Understanding how the engine evaluates rules is important for writing predictable policies.

Profile check — if the agent has a profile and the action is in deny → immediate DENY
Rate limit check — if any rate limit rule is exceeded → immediate DENY
Rules evaluated by severity — critical first, then high, medium, low
Within same severity — declaration order (position in the YAML file)
First DENY wins — engine short-circuits, no further rules evaluated
If no DENY — highest-tier REQUIRE_APPROVAL wins
If no DENY or APPROVAL — all REDACT decisions are merged
If nothing matches — default is ALLOW

Default is ALLOW

If no rule matches, the event is allowed. Guardrails add restrictions on top of your existing authorization layer — they don't replace it. Your auth system handles "who can do what." Guardrails handle "what should never happen."

Tips for Writing Good Policies¶

Start small. Begin with 3-5 critical rules (injection blocking, PII redaction, external communication approval). Add more as you learn what your agents actually do.

Use severity honestly. Critical means "if this fires, something dangerous was about to happen." Don't make everything critical — it dilutes the signal.

Name rules clearly. The rule name shows up in every decision and audit entry. block-prompt-injection is better than rule-1.

Use tags for organization. Tags let you filter rules in guardrails inspect --tag compliance and in audit queries. Group by concern: security, privacy, compliance, safety.
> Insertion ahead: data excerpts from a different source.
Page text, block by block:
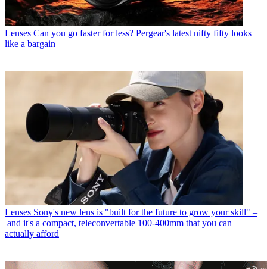
Lenses Can you go faster for less? Pergear's latest nifty fifty looks
like a bargain
Lenses Sony's new lens is "built for the future to grow your skill" –
and it's a compact, teleconvertable 100-400mm that you can
actually afford
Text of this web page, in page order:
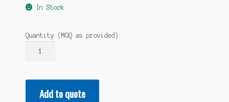
In Stock
Quantity (MOQ as provided):
Tiles
BlackAdd to quote
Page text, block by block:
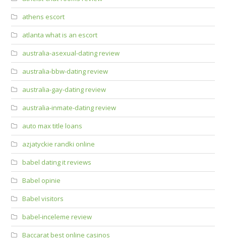
athens escort
atlanta what is an escort
australia-asexual-dating review
australia-bbw-dating review
australia-gay-dating review
australia-inmate-dating review
auto max title loans
azjatyckie randki online
babel dating it reviews
Babel opinie
Babel visitors
babel-inceleme review
Baccarat best online casinos
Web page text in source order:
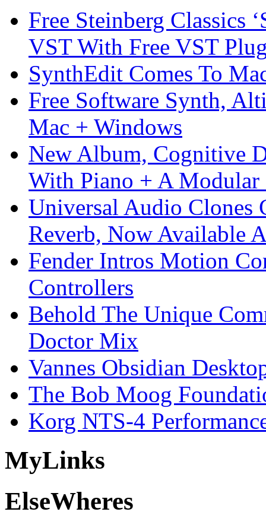
Free Steinberg Classics
VST With Free VST
SynthEdit Comes To
Free Software Synth,
Mac + Windows
New Album, Cognitive
With Piano + A Modular
Universal Audio Clones
Reverb, Now Available
Fender Intros Motion
Controllers
Behold The Unique
Doctor Mix
Vannes Obsidian
The Bob Moog
Korg NTS-4
MyLinks
ElseWheres
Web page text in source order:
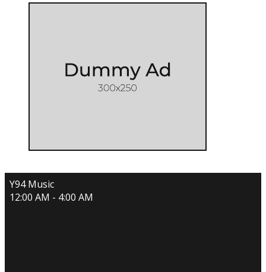
Y94 Music
12:00 AM - 4:00 AM

Use variables for values that change. Company domains, rate limits, sensitive department lists — put them in variables so policy updates don't require editing every rule.

Test with dry run. Before enforcing a new policy in production, run with dry_run=True to see what would be blocked without actually blocking it.

Version in git. The YAML file is the policy. Treat it like code: pull requests, reviews, blame history. When an auditor asks "why was this agent blocked last Tuesday?", the answer is in the git log.